* **Task prompt**: Would you please repeat exactly the entries below, starting at the line with "For each line" and ending at the line with "for (regEx).", and nothing outside that range? Leave out the pictures.

* **Data supplied**:
-- Opening Marker --
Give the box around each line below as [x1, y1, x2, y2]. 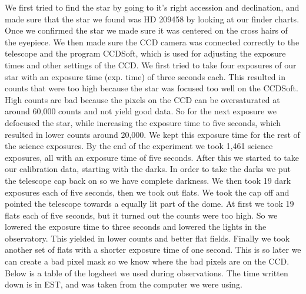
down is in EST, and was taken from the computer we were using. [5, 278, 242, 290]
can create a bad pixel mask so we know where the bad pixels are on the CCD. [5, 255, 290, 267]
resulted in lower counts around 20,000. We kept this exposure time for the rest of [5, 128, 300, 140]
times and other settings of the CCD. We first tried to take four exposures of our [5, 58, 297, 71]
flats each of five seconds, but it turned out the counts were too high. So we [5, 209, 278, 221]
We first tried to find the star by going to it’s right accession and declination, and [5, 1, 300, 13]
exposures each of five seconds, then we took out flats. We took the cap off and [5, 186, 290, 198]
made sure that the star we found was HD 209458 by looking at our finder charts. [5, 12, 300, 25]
-- Closing Marker --
-- Opening Marker --
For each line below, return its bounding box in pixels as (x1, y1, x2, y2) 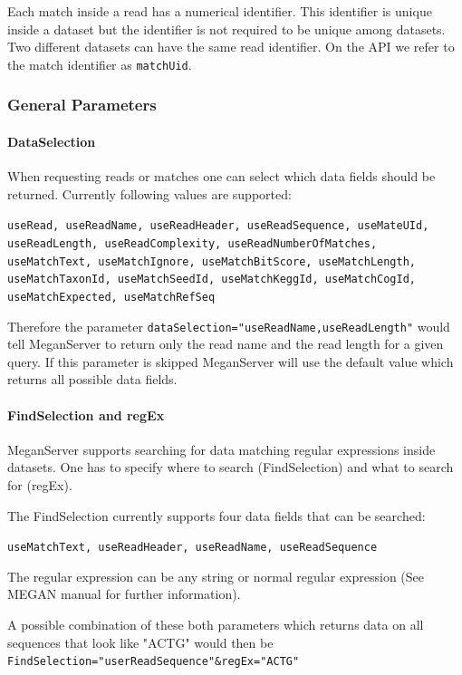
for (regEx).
-- Closing Marker --
* **Written response**:
For each line below, return its bounding box in pixels as (x1, y1, x2, y2) 
for (regEx).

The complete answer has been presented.